一时间竟然忘了魔会是个怎样心狠手辣,喜爱杀道的东西。于是他附着满不在意的求生欲夸赞。
寂君声音又冷了几分,“魔非本尊。”
夸人真是个麻烦事,饼干被不小心捏碎了些,他重新换了个握法。
肮脏魔物,怎能同他比,寂君气声从冰窖里蹦出似的,“魔是个什么东西。”
自然是你这个东西。街道前的涂鸦以红色为主调画了一颗大大的爱心,林霄竹挪开视线。
林霄竹一愣,他记忆没有完全恢复?想起注解上说的残缺,也是指的是记忆,于是他问,“你不记得了。”

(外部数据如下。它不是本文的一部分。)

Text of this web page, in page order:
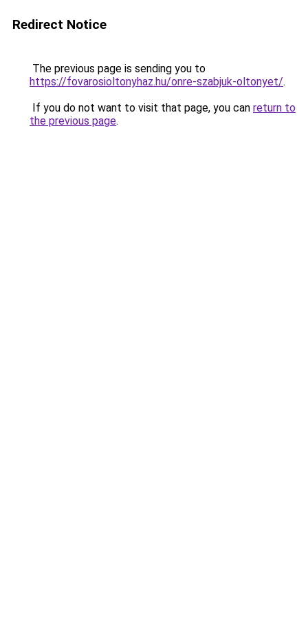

前尘往事不想再提,寂君眉眼微敛看着他指尖握着花里胡哨的东西,应声道,“嗯。”
“还记得什么?”
寂君:“什么都不记得。”
林霄竹虽然不知真假,但狗离家出走的复杂稍微平了些。
活木偶虽然不会再死掉,但是好歹还算个可以掌控的。他心情稍平,眉眼间的疏离也就稍微淡了些,捏了捏指尖的饼干。
塑料包装外边被雨淋湿,林霄竹摸了摸外包装抹掉水,打算撕开。
然后稍微一抖,饼干被抽走,林霄竹转头看。
寂君放在手中,无色无味的空气里,两包饼干忽然悬浮,外边的水蒸发的干净,然后重新还了回来。
疲倦感稍微弱了些,空腹感就越发强烈,他道谢后撕开饼干,饼干刚拿出来,立刻就粉身碎骨的散落成细小的粉末,碎的彻彻底底,被雨水很快冲散。
林霄竹皱眉,他撕开另一包饼干,小心翼翼就着包装纸咬了一口,一咬上,饼干碎开,变成呛人的饼干粉末,像灰尘一样扑进喉腔。
他咳了几咳,饼干落在地上,咳得眼泪都快出来了,他眼里润着水眼尾带红,瞪了一眼寂君。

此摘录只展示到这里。